ABOUT THIS TASK: Omitting any pictures, transcribe the entries below exactly.

── GIVEN DATA ──

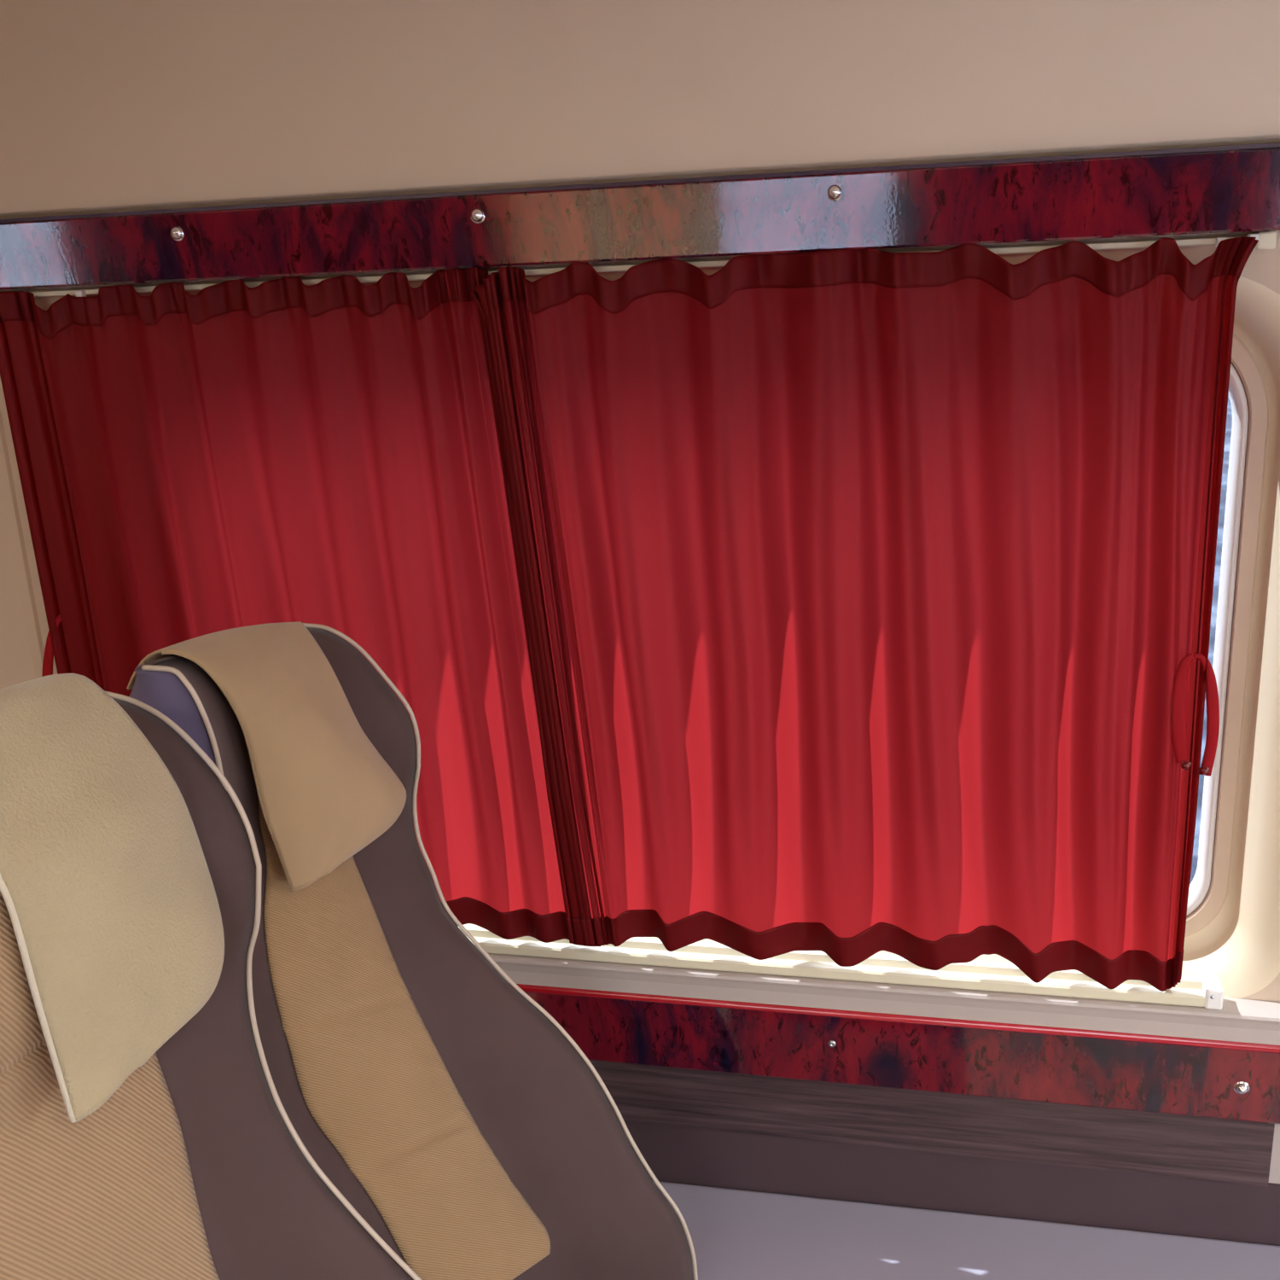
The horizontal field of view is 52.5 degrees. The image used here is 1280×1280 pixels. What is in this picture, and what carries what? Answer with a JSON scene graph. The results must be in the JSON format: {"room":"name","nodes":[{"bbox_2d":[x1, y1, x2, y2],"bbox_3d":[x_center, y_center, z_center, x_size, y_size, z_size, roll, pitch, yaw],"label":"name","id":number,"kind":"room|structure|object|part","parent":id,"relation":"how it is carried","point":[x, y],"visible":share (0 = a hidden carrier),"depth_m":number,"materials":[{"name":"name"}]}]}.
{"room":"vehicle interior","nodes":[
{"label":"vehicle interior","id":0,"kind":"room"},
{"bbox_2d":[0,0,1279,219],"bbox_3d":[-0.081,-0.725,1.475,6.000,0.435,0.660,1,17,13],"label":"ceiling","id":1,"kind":"structure","parent":0,"point":[107,106],"depth_m":1.67,"materials":[{"name":"beige plastic"}]},
{"bbox_2d":[0,230,1279,1245],"bbox_3d":[0.031,0.335,2.068,6.000,2.060,0.103,1,17,13],"label":"wall","id":2,"kind":"structure","parent":0,"point":[677,1154],"depth_m":1.98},
{"bbox_2d":[0,407,44,689],"bbox_3d":[-1.204,-0.028,2.219,0.400,1.085,0.007,1,17,13],"label":"trim","id":3,"kind":"structure","parent":2,"relation":"attached to","point":[21,647],"depth_m":2.17,"materials":[{"name":"beige plastic"}]},
{"bbox_2d":[0,142,1279,289],"bbox_3d":[-0.023,-0.564,1.747,6.000,0.101,0.037,1,17,13],"label":"trim","id":4,"kind":"structure","parent":2,"relation":"attached to","point":[1225,189],"depth_m":1.72,"materials":[{"name":"red laminate"}]},
{"bbox_2d":[29,230,1276,297],"bbox_3d":[-0.249,-0.514,1.840,2.122,0.026,0.030,1,17,13],"label":"rail","id":5,"kind":"object","parent":2,"relation":"attached to","point":[1267,240],"visible":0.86,"depth_m":1.76,"materials":[{"name":"beige plastic"}]},
{"bbox_2d":[0,267,575,944],"bbox_3d":[-0.558,-0.020,2.035,0.915,1.056,0.046,1,17,13],"label":"curtain","id":6,"kind":"object","parent":5,"relation":"hanging from","point":[230,454],"visible":0.59,"depth_m":1.98,"materials":[{"name":"red fabric"}]},
{"bbox_2d":[470,236,1258,991],"bbox_3d":[0.285,-0.002,1.845,1.010,1.063,0.088,1,17,13],"label":"curtain","id":7,"kind":"object","parent":5,"relation":"hanging from","point":[868,592],"visible":1,"depth_m":1.81,"materials":[{"name":"red fabric"}]},
{"bbox_2d":[457,924,1223,1009],"bbox_3d":[-0.196,0.495,2.124,2.138,0.034,0.044,1,17,13],"label":"window sill","id":8,"kind":"structure","parent":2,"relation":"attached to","point":[1207,992],"depth_m":1.99,"materials":[{"name":"beige plastic"}]},
{"bbox_2d":[481,952,1279,1045],"bbox_3d":[0.032,0.541,2.088,6.000,0.055,0.060,1,17,13],"label":"trim","id":9,"kind":"structure","parent":2,"relation":"attached to","point":[1239,1020],"depth_m":1.98,"materials":[{"name":"beige plastic"}]},
{"bbox_2d":[516,983,1279,1123],"bbox_3d":[-0.700,0.613,2.257,4.500,0.129,0.039,1,17,13],"label":"trim","id":10,"kind":"structure","parent":2,"relation":"attached to","point":[1125,1071],"depth_m":1.99,"materials":[{"name":"red laminate"}]},
{"bbox_2d":[583,1059,1274,1186],"bbox_3d":[-0.974,0.724,2.365,3.924,0.118,0.018,1,17,13],"label":"wall panel","id":11,"kind":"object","parent":2,"relation":"attached to","point":[1231,1151],"depth_m":2.03,"materials":[{"name":"brown wood"}]},
{"bbox_2d":[653,1181,1279,1279],"bbox_3d":[0.031,1.141,2.137,6.000,0.477,0.223,1,17,13],"label":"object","id":12,"kind":"structure","parent":2,"relation":"attached to","point":[736,1234],"depth_m":2.00,"materials":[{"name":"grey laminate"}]},
{"bbox_2d":[1184,332,1268,936],"bbox_3d":[0.057,-0.013,2.024,1.656,0.946,0.037,1,17,13],"label":"window","id":13,"kind":"structure","parent":2,"relation":"in","point":[1248,407],"depth_m":1.83,"materials":[{"name":"beige plastic"}]},
{"bbox_3d":[0.059,-0.015,2.037,1.612,0.904,0.004,1,17,13],"label":"pane","id":14,"kind":"part","parent":13,"relation":"part of","materials":[{"name":"clear glass"}]},
{"bbox_3d":[-0.190,1.694,1.198,6.000,0.040,2.450,1,17,13],"label":"floor","id":15,"kind":"structure","parent":0,"visible":0},
{"bbox_2d":[0,690,421,1279],"bbox_3d":[-0.182,0.842,1.253,1.039,1.562,0.444,1,17,13],"label":"passenger seat","id":16,"kind":"object","parent":15,"relation":"on","point":[192,1168],"visible":0.57,"depth_m":1.33,"materials":[{"name":"beige fabric"}]},
{"bbox_3d":[-0.510,0.506,1.221,0.238,0.870,0.266,1,17,13],"label":"panel","id":17,"kind":"part","parent":16,"relation":"part of","materials":[{"name":"beige fabric"}]},
{"bbox_2d":[0,673,224,1122],"bbox_3d":[-0.528,0.223,1.217,0.187,0.373,0.222,1,17,13],"label":"headrest cover","id":18,"kind":"object","parent":16,"relation":"attached to","point":[107,890],"visible":1,"depth_m":1.18,"materials":[{"name":"beige fabric"}]},
{"bbox_2d":[129,622,698,1279],"bbox_3d":[-0.079,0.723,1.679,1.030,1.544,0.385,1,17,13],"label":"passenger seat","id":19,"kind":"object","parent":15,"relation":"on","point":[454,1116],"visible":0.64,"depth_m":1.73,"materials":[{"name":"beige fabric"}]},
{"bbox_2d":[126,621,406,891],"bbox_3d":[-0.436,0.123,1.584,0.162,0.305,0.296,5,18,26],"label":"headrest cover","id":20,"kind":"object","parent":19,"relation":"attached to","point":[325,793],"visible":0.98,"depth_m":1.54,"materials":[{"name":"beige fabric"}]},
{"bbox_3d":[-0.323,0.434,1.630,0.328,0.921,0.223,1,17,13],"label":"panel","id":21,"kind":"part","parent":19,"relation":"part of","materials":[{"name":"beige fabric"}]}
]}

───

EXERCISE OUTPUT:
The horizontal field of view is 52.5 degrees. The image used here is 1280×1280 pixels. What is in this picture, and what carries what? Answer with a JSON scene graph. The results must be in the JSON format: {"room":"name","nodes":[{"bbox_2d":[x1, y1, x2, y2],"bbox_3d":[x_center, y_center, z_center, x_size, y_size, z_size, roll, pitch, yaw],"label":"name","id":number,"kind":"room|structure|object|part","parent":id,"relation":"how it is carried","point":[x, y],"visible":share (0 = a hidden carrier),"depth_m":number,"materials":[{"name":"name"}]}]}.
{"room":"vehicle interior","nodes":[
{"label":"vehicle interior","id":0,"kind":"room"},
{"bbox_2d":[0,0,1279,219],"bbox_3d":[-0.081,-0.725,1.475,6.000,0.435,0.660,1,17,13],"label":"ceiling","id":1,"kind":"structure","parent":0,"point":[107,106],"depth_m":1.67,"materials":[{"name":"beige plastic"}]},
{"bbox_2d":[0,230,1279,1245],"bbox_3d":[0.031,0.335,2.068,6.000,2.060,0.103,1,17,13],"label":"wall","id":2,"kind":"structure","parent":0,"point":[677,1154],"depth_m":1.98},
{"bbox_2d":[0,407,44,689],"bbox_3d":[-1.204,-0.028,2.219,0.400,1.085,0.007,1,17,13],"label":"trim","id":3,"kind":"structure","parent":2,"relation":"attached to","point":[21,647],"depth_m":2.17,"materials":[{"name":"beige plastic"}]},
{"bbox_2d":[0,142,1279,289],"bbox_3d":[-0.023,-0.564,1.747,6.000,0.101,0.037,1,17,13],"label":"trim","id":4,"kind":"structure","parent":2,"relation":"attached to","point":[1225,189],"depth_m":1.72,"materials":[{"name":"red laminate"}]},
{"bbox_2d":[29,230,1276,297],"bbox_3d":[-0.249,-0.514,1.840,2.122,0.026,0.030,1,17,13],"label":"rail","id":5,"kind":"object","parent":2,"relation":"attached to","point":[1267,240],"visible":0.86,"depth_m":1.76,"materials":[{"name":"beige plastic"}]},
{"bbox_2d":[0,267,575,944],"bbox_3d":[-0.558,-0.020,2.035,0.915,1.056,0.046,1,17,13],"label":"curtain","id":6,"kind":"object","parent":5,"relation":"hanging from","point":[230,454],"visible":0.59,"depth_m":1.98,"materials":[{"name":"red fabric"}]},
{"bbox_2d":[470,236,1258,991],"bbox_3d":[0.285,-0.002,1.845,1.010,1.063,0.088,1,17,13],"label":"curtain","id":7,"kind":"object","parent":5,"relation":"hanging from","point":[868,592],"visible":1,"depth_m":1.81,"materials":[{"name":"red fabric"}]},
{"bbox_2d":[457,924,1223,1009],"bbox_3d":[-0.196,0.495,2.124,2.138,0.034,0.044,1,17,13],"label":"window sill","id":8,"kind":"structure","parent":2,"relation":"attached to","point":[1207,992],"depth_m":1.99,"materials":[{"name":"beige plastic"}]},
{"bbox_2d":[481,952,1279,1045],"bbox_3d":[0.032,0.541,2.088,6.000,0.055,0.060,1,17,13],"label":"trim","id":9,"kind":"structure","parent":2,"relation":"attached to","point":[1239,1020],"depth_m":1.98,"materials":[{"name":"beige plastic"}]},
{"bbox_2d":[516,983,1279,1123],"bbox_3d":[-0.700,0.613,2.257,4.500,0.129,0.039,1,17,13],"label":"trim","id":10,"kind":"structure","parent":2,"relation":"attached to","point":[1125,1071],"depth_m":1.99,"materials":[{"name":"red laminate"}]},
{"bbox_2d":[583,1059,1274,1186],"bbox_3d":[-0.974,0.724,2.365,3.924,0.118,0.018,1,17,13],"label":"wall panel","id":11,"kind":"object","parent":2,"relation":"attached to","point":[1231,1151],"depth_m":2.03,"materials":[{"name":"brown wood"}]},
{"bbox_2d":[653,1181,1279,1279],"bbox_3d":[0.031,1.141,2.137,6.000,0.477,0.223,1,17,13],"label":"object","id":12,"kind":"structure","parent":2,"relation":"attached to","point":[736,1234],"depth_m":2.00,"materials":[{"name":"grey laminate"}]},
{"bbox_2d":[1184,332,1268,936],"bbox_3d":[0.057,-0.013,2.024,1.656,0.946,0.037,1,17,13],"label":"window","id":13,"kind":"structure","parent":2,"relation":"in","point":[1248,407],"depth_m":1.83,"materials":[{"name":"beige plastic"}]},
{"bbox_3d":[0.059,-0.015,2.037,1.612,0.904,0.004,1,17,13],"label":"pane","id":14,"kind":"part","parent":13,"relation":"part of","materials":[{"name":"clear glass"}]},
{"bbox_3d":[-0.190,1.694,1.198,6.000,0.040,2.450,1,17,13],"label":"floor","id":15,"kind":"structure","parent":0,"visible":0},
{"bbox_2d":[0,690,421,1279],"bbox_3d":[-0.182,0.842,1.253,1.039,1.562,0.444,1,17,13],"label":"passenger seat","id":16,"kind":"object","parent":15,"relation":"on","point":[192,1168],"visible":0.57,"depth_m":1.33,"materials":[{"name":"beige fabric"}]},
{"bbox_3d":[-0.510,0.506,1.221,0.238,0.870,0.266,1,17,13],"label":"panel","id":17,"kind":"part","parent":16,"relation":"part of","materials":[{"name":"beige fabric"}]},
{"bbox_2d":[0,673,224,1122],"bbox_3d":[-0.528,0.223,1.217,0.187,0.373,0.222,1,17,13],"label":"headrest cover","id":18,"kind":"object","parent":16,"relation":"attached to","point":[107,890],"visible":1,"depth_m":1.18,"materials":[{"name":"beige fabric"}]},
{"bbox_2d":[129,622,698,1279],"bbox_3d":[-0.079,0.723,1.679,1.030,1.544,0.385,1,17,13],"label":"passenger seat","id":19,"kind":"object","parent":15,"relation":"on","point":[454,1116],"visible":0.64,"depth_m":1.73,"materials":[{"name":"beige fabric"}]},
{"bbox_2d":[126,621,406,891],"bbox_3d":[-0.436,0.123,1.584,0.162,0.305,0.296,5,18,26],"label":"headrest cover","id":20,"kind":"object","parent":19,"relation":"attached to","point":[325,793],"visible":0.98,"depth_m":1.54,"materials":[{"name":"beige fabric"}]},
{"bbox_3d":[-0.323,0.434,1.630,0.328,0.921,0.223,1,17,13],"label":"panel","id":21,"kind":"part","parent":19,"relation":"part of","materials":[{"name":"beige fabric"}]}
]}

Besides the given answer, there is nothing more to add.